Between Ubuntu 16.04 and Ubuntu 18.04, Ubuntu used bbswitch, a community built kernel module, to turn off the Nvidia GPU in Optimus laptops. However, the module stopped being maintained, and so in Ubuntu 18.10(since backported to Ubuntu 18.04), switching between GPUs was handled by loading the open-source nouveau drivers. However, this didn't fully switch off the GPU(it was still using ~2W).

Simultaneously, Nvidia was finally working on coexisting with other GPU drivers. GLVND(Graphics Library Vendor Neutral Display) became a thing in Xorg 1.20 and allowed multiple GPU drivers to be loaded and powering a display server. This allows granular control - each application can use separate drivers. In practice, it's almost always about Intel and Nvidia GPUs in Optimus laptops. There are now three modes prime-select lets you choose from:

  • intel
  • on-demand
  • nvidia

intel mode physically turns the Nvidia GPU off, saving additional power, but requires a reboot to turn it on, and not just a log out. nvidia is the reverse.

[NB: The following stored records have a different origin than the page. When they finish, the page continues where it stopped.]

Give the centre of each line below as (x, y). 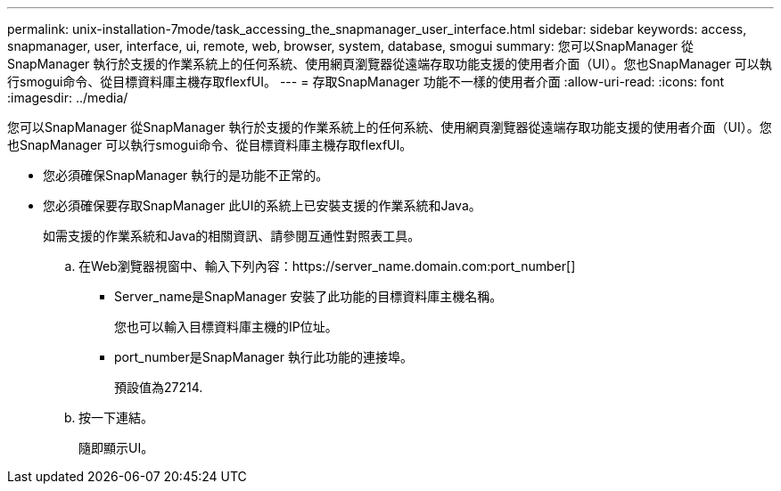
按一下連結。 (116, 417)
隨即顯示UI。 (116, 448)
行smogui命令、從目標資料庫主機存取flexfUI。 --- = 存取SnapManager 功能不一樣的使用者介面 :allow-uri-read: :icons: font (366, 82)
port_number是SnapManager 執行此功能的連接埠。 (263, 357)
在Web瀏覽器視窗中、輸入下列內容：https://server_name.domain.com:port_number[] (327, 266)
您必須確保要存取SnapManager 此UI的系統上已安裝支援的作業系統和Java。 (262, 205)
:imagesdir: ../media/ (68, 98)
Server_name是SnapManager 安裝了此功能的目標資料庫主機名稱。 (308, 296)
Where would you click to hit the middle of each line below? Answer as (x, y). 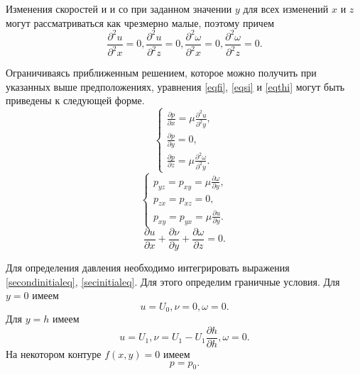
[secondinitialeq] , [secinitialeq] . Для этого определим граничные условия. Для (173, 281)
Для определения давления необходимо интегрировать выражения (148, 268)
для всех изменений (286, 9)
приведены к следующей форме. (75, 100)
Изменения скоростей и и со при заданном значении (119, 9)
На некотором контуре (54, 353)
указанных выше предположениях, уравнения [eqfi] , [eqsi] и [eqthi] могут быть (175, 86)
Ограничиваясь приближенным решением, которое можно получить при (161, 73)
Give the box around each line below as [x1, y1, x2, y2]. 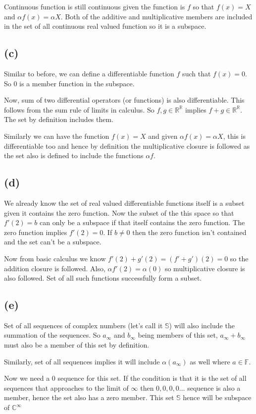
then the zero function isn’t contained [132, 227, 247, 237]
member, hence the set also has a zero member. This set [4, 392, 174, 403]
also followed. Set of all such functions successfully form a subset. [4, 273, 202, 283]
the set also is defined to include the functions [4, 150, 144, 161]
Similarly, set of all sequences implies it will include [4, 356, 160, 366]
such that [182, 68, 211, 78]
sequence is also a [187, 382, 241, 393]
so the [230, 253, 249, 263]
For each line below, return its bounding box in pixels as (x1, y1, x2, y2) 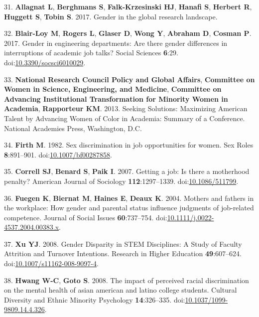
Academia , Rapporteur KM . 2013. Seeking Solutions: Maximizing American (4, 103, 248, 114)
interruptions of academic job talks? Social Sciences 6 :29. (4, 47, 178, 58)
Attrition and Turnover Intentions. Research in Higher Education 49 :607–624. (4, 248, 242, 259)
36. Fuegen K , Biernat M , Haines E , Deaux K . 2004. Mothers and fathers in (4, 192, 254, 203)
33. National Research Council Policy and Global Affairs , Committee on (4, 74, 255, 84)
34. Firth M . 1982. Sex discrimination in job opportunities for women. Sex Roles (4, 140, 254, 150)
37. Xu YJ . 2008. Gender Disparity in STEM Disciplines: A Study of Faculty (4, 238, 242, 249)
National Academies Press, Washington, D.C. (4, 123, 142, 133)
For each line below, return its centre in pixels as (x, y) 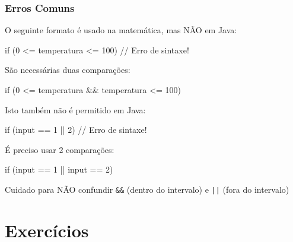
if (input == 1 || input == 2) (59, 169)
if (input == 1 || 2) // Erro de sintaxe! (76, 130)
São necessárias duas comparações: (68, 70)
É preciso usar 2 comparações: (60, 149)
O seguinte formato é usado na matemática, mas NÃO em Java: (121, 30)
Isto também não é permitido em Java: (75, 109)
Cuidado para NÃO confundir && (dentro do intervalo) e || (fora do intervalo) (147, 189)
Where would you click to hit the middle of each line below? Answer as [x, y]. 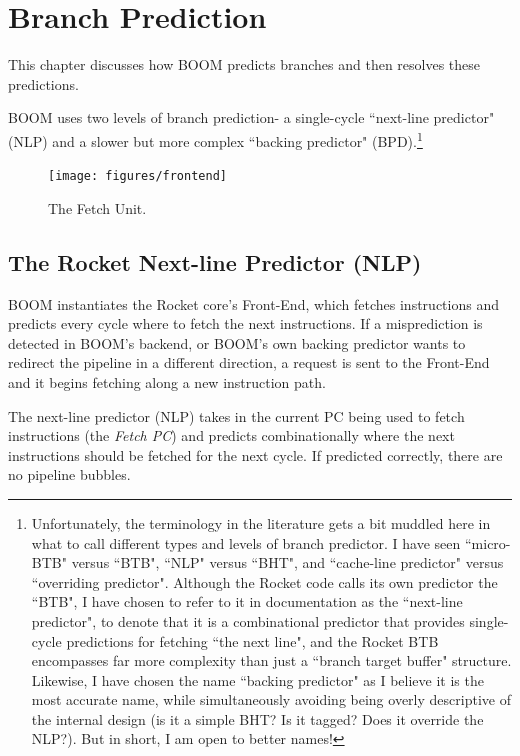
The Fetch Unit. [97, 207]
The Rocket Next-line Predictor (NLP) [215, 261]
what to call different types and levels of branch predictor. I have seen [246, 542]
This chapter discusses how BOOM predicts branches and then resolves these [244, 64]
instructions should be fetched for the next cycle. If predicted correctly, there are [255, 454]
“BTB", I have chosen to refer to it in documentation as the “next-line [247, 601]
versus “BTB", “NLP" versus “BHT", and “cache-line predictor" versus [287, 562]
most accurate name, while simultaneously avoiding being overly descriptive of [271, 699]
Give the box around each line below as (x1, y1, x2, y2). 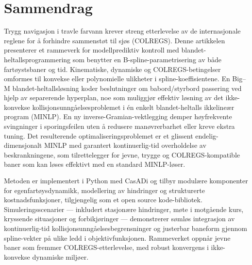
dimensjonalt (4, 140, 42, 150)
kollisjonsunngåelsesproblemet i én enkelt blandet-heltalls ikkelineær (32, 102, 235, 112)
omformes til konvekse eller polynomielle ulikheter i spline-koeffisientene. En (4, 73, 230, 84)
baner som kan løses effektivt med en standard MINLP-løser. (4, 159, 185, 169)
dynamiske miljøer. (32, 251, 89, 262)
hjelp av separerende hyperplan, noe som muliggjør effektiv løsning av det (4, 92, 223, 103)
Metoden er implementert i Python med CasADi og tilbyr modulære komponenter (4, 176, 248, 186)
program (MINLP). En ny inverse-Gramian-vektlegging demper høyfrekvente (4, 111, 232, 122)
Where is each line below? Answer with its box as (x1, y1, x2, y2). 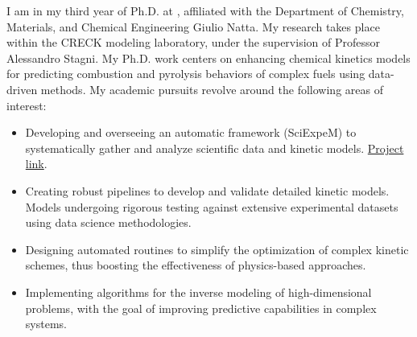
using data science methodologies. (25, 214, 192, 231)
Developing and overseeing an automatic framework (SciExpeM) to (25, 124, 357, 141)
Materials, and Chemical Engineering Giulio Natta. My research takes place (6, 18, 380, 35)
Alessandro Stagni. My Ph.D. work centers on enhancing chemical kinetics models (6, 49, 411, 66)
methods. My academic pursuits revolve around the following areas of (40, 80, 383, 97)
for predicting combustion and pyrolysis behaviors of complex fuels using (6, 65, 365, 82)
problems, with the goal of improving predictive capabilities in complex (25, 299, 377, 316)
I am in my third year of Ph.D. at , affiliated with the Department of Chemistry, (6, 2, 404, 18)
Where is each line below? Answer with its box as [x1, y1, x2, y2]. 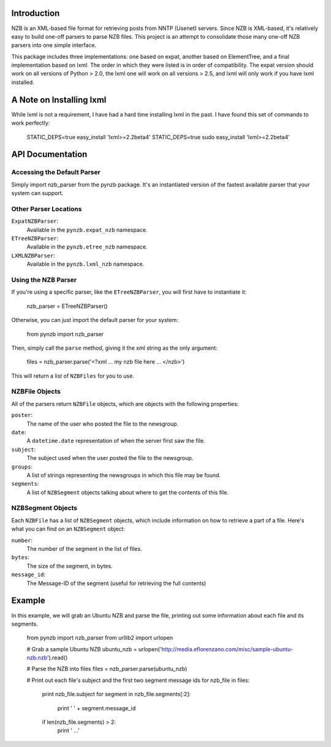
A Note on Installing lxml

For people who switch modes frequently, the on-demand mode is recommended - in on-demand, the GPU used to draw a program is determined by environment variables. There are different environment variables for OpenGL and Vulkan applications, and if they're not set, the integrated(Intel) GPU is used. See Nvidia's README for full explanation on the environment variables involved (__NV_PRIME_RENDER_OFFLOAD, __GLX_VENDOR_LIBRARY_NAME and __VK_LAYER_NV_optimus)

Depending on which series of drivers support your GPU, the on-demand profile might not work for you - the oldest supported driver appears to be the 435 series.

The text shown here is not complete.